Would allow setting or replacing records, but not implemented.

Python dictionaries provide this method for modifying data in the dictionary. This class mimics the dictionary interface but is read only.

update(self, *args, **kwargs)

source code 

Would allow adding more values, but not implemented.

Python dictionaries provide this method for modifying data in the dictionary. This class mimics the dictionary interface but is read only.

Overrides: UserDict.DictMixin.update

pop(self, key, default=None)

source code 

Would remove specified record, but not implemented.

Python dictionaries provide this method for modifying data in the dictionary. This class mimics the dictionary interface but is read only.

Overrides: UserDict.DictMixin.pop

popitem(self)

source code 

Would remove and return a SeqRecord, but not implemented.

Python dictionaries provide this method for modifying data in the dictionary. This class mimics the dictionary interface but is read only.

Overrides: UserDict.DictMixin.popitem

clear(self)

source code 

Would clear dictionary, but not implemented.

Python dictionaries provide this method for modifying data in the dictionary. This class mimics the dictionary interface but is read only.

Overrides: UserDict.DictMixin.clear

fromkeys(self, keys, value=None)

source code 

Would return a new dictionary with keys and values, but not implemented.
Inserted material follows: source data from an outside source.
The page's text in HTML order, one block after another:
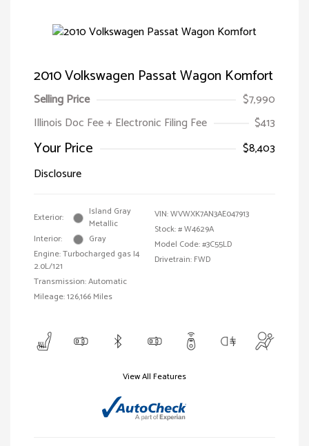
2010 Volkswagen Passat Wagon Komfort
Selling Price
$7,990
Illinois Doc Fee + Electronic Filing Fee
$413
Your Price
$8,403
Disclosure
Exterior:
Island Gray
Metallic
Interior:
Gray
Engine: Turbocharged gas I4
2.0L/121
Transmission: Automatic
Mileage: 126,166 Miles
VIN:WVWXK7AN3AE047913
Stock: #W4629A
Model Code: #3C55LD
Drivetrain: FWD
View All Features
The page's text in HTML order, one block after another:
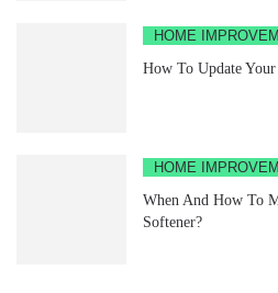
HOME
How To Update
HOME
When And How To
Softener?

Python dictionaries provide this method for modifying data in the dictionary. This class mimics the dictionary interface but is read only.

copy(self)

source code 

Would copy a dictionary, but not implemented.
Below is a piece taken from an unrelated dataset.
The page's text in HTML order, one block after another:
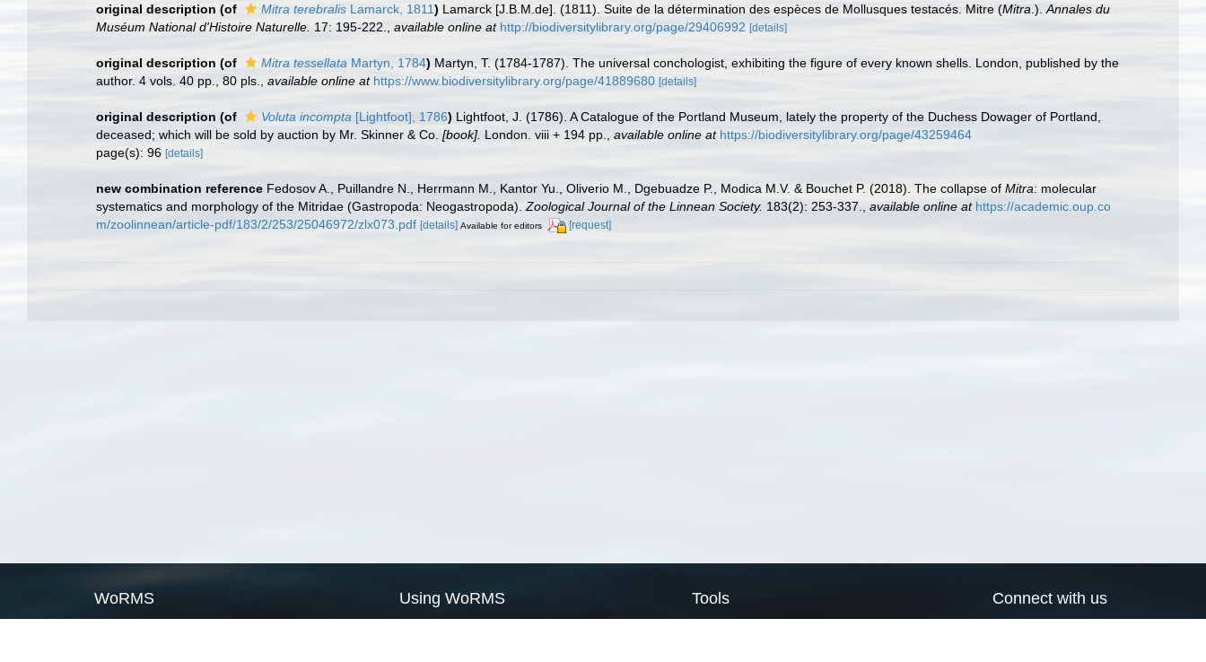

Python dictionaries provide this method for modifying data in the dictionary. This class mimics the dictionary interface but is read only.

close(self)

source code 

Close the file handle being used to read the data.

Once called, further use of the index won't work. The sole purpose of this method is to allow explicit handle closure - for example if you wish to delete the file, on Windows you must first close all open handles to that file.